(Material to process begins)

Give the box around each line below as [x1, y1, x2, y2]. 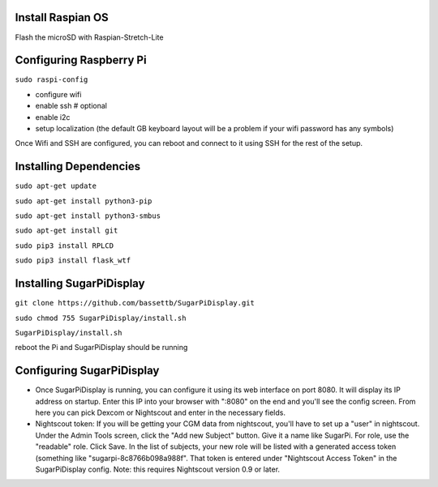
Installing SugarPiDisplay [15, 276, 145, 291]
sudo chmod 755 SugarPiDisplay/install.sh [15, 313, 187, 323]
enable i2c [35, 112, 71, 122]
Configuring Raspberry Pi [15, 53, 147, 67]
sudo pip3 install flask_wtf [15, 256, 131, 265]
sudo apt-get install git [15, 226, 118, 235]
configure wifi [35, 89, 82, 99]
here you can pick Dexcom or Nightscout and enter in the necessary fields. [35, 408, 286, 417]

(Material to process ends)
(Material to process begins)

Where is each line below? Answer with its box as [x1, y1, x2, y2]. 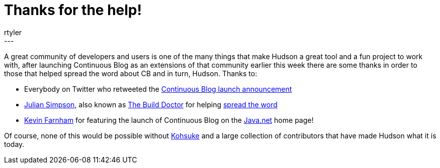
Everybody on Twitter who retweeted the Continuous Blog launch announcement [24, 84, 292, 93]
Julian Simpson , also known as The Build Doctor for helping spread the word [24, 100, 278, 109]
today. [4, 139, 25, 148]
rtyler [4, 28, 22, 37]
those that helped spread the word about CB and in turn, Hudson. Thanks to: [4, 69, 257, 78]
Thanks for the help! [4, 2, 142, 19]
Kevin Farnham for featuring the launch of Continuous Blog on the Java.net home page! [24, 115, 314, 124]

(Material to process ends)

Return the lines above from the one with "Give the box" through the one with "here you can", verbatim and nothing else. Omit every picture.

Give the box around each line below as [x1, y1, x2, y2]. 
Installing SugarPiDisplay [15, 276, 145, 291]
sudo chmod 755 SugarPiDisplay/install.sh [15, 313, 187, 323]
enable i2c [35, 112, 71, 122]
Configuring Raspberry Pi [15, 53, 147, 67]
sudo pip3 install flask_wtf [15, 256, 131, 265]
sudo apt-get install git [15, 226, 118, 235]
configure wifi [35, 89, 82, 99]
here you can pick Dexcom or Nightscout and enter in the necessary fields. [35, 408, 286, 417]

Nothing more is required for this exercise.